So then, school board. And I was involved with the legislature, advocacy legislature, through school board. Growing up in Sacramento, you have to be involved with the legislature. We used to go down and watch them debate licensing canaries and garbage disposal. I mean, crazy things you wouldn't expect in the state legislature, but California did it. So, school board.
And by that time, my kids were getting older, and I was starting to prepare for the future. My husband was a school principal, and we had two kids to send through college. So I was looking for a job. And I got a part time job as the Washington state director for the National Conference of Christians and Jews, which, again, goes back to community development and coalition building, bringing people together. Different viewpoints, different backgrounds. Agreeing to disagree. But this was from a faith-based organization. And I did that for a couple of years, and realized that there were a lot of other organizations doing the same thing. And I was fairly good at fundraising, and took them out of the red, into the black, and said to the national office, "I think it's time for you to close up." I said, "Your goals are being met out here by other organizations." And they did. They closed the office here.
Then I was also involved in the Citizens' Education Center Northwest, which changed to Citizens' Education Center. It goes back to full school funding that I'd been involved with, again, through Council, where we worked with the state to, you know, you need full school funding. And I could mention some of the women that I'm sure you met over the years, like Betty Jane Narver and Diana Gale. They were involved with those things.
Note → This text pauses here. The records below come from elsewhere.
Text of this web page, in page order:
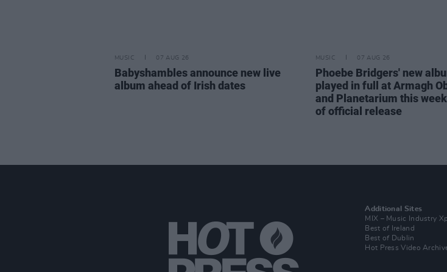
MUSIC 07 AUG 26
Babyshambles announce new live
album ahead of Irish dates
MUSIC 07 AUG 26
Phoebe Bridgers' new
played in full at Armagh
and Planetarium this
of official release
Additional Sites
MIX – Music Industry
Best of Ireland
Best of Dublin
Hot Press Video
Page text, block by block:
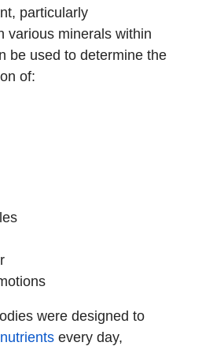
particularly
various minerals within
be used to determine the
of:
were designed to
every day,
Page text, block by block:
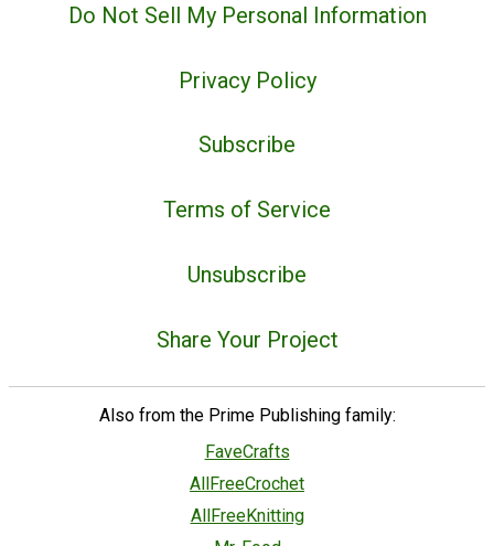
Do Not Sell My Personal Information
Privacy Policy
Subscribe
Terms of Service
Unsubscribe
Share Your Project
Also from the Prime Publishing family:
FaveCrafts
AllFreeCrochet
AllFreeKnitting
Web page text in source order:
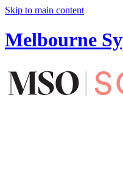
Skip to main content
Melbourne
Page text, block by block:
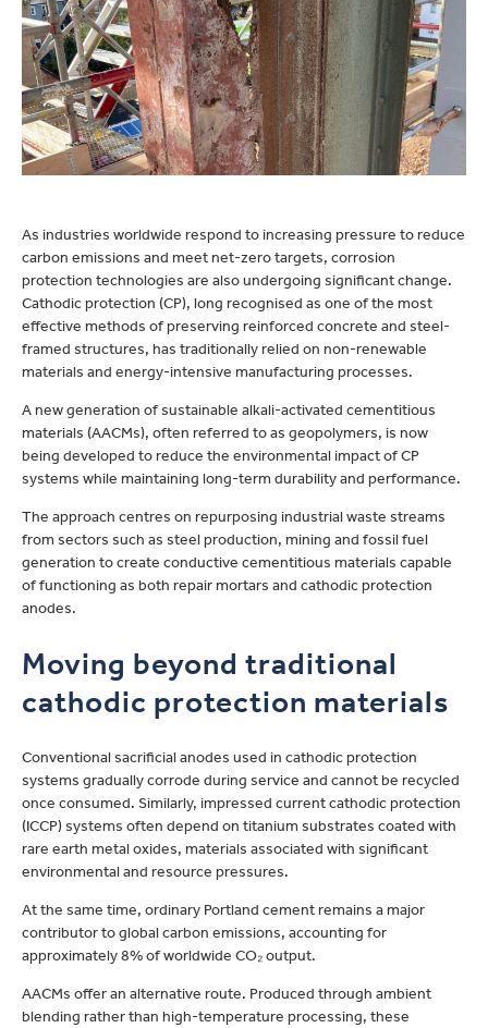
As industries worldwide respond to increasing pressure to reduce
carbon emissions and meet net-zero targets, corrosion
protection technologies are also undergoing significant change.
Cathodic protection (CP), long recognised as one of the most
effective methods of preserving reinforced concrete and steel-
framed structures, has traditionally relied on non-renewable
materials and energy-intensive manufacturing processes.
A new generation of sustainable alkali-activated cementitious
materials (AACMs), often referred to as geopolymers, is now
being developed to reduce the environmental impact of CP
systems while maintaining long-term durability and performance.
The approach centres on repurposing industrial waste streams
from sectors such as steel production, mining and fossil fuel
generation to create conductive cementitious materials capable
of functioning as both repair mortars and cathodic protection
anodes.
Moving beyond traditional
cathodic protection materials
Conventional sacrificial anodes used in cathodic protection
systems gradually corrode during service and cannot be recycled
once consumed. Similarly, impressed current cathodic protection
(ICCP) systems often depend on titanium substrates coated with
rare earth metal oxides, materials associated with significant
environmental and resource pressures.
At the same time, ordinary Portland cement remains a major
contributor to global carbon emissions, accounting for
approximately 8% of worldwide CO₂ output.
AACMs offer an alternative route. Produced through ambient
blending rather than high-temperature processing, these
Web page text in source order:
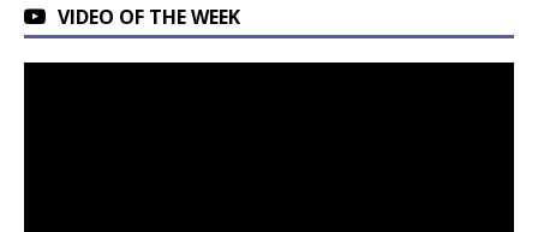
VIDEO OF THE WEEK

There was just a whole group of us that say, "You've got to get involved." And this was Seattle schools, and Seattle school funding. And then we went on from there. So I was involved with schools, and Citizens' Education Center, which was, again, an organization representing people from around the state, involvement with schools.
And, let's see, some of these small, part time things, working, until I realized I wasn't getting a full time job because I didn't have the credentials. I decided then to get a master's in public administration. Not business. Didn't want to go to law school. We have too many lawyers in our family who aren't practicing law. So I got an MPA from Seattle University when I was on school board and still working part time.
And from there, I knew I needed a full time job, and went to work for Girl Scouts. I'd been a Girl Scout growing up, from like fourth grade through seventh grade. And I thought, well, this is something I know about. And I was a field director for Girl Scouts. And my check was almost direct deposit to Whitman College, where my son was a freshman. I mean, the money went straight in and out again, to pay for tuition.
But that didn't last very long, for a variety of reasons. And I applied for a job out of the newspaper. I found a job. They were looking for a grant manager for the Department of Community Development in early winter, 1990. And I came down to Olympia to see what I could do. And they hired me. Actually, they hired me for a different job than what I thought they were going to hire me for. And I stayed there from '90 until June of 2005. I had already worked for Bellevue Community College at one point, so I'd been a state worker. So I was renewing my career as a state worker. And I'd managed state and federal grants. I'd worked in rural communities. Because of my background with the National Conference, I did a lot of work with tribes.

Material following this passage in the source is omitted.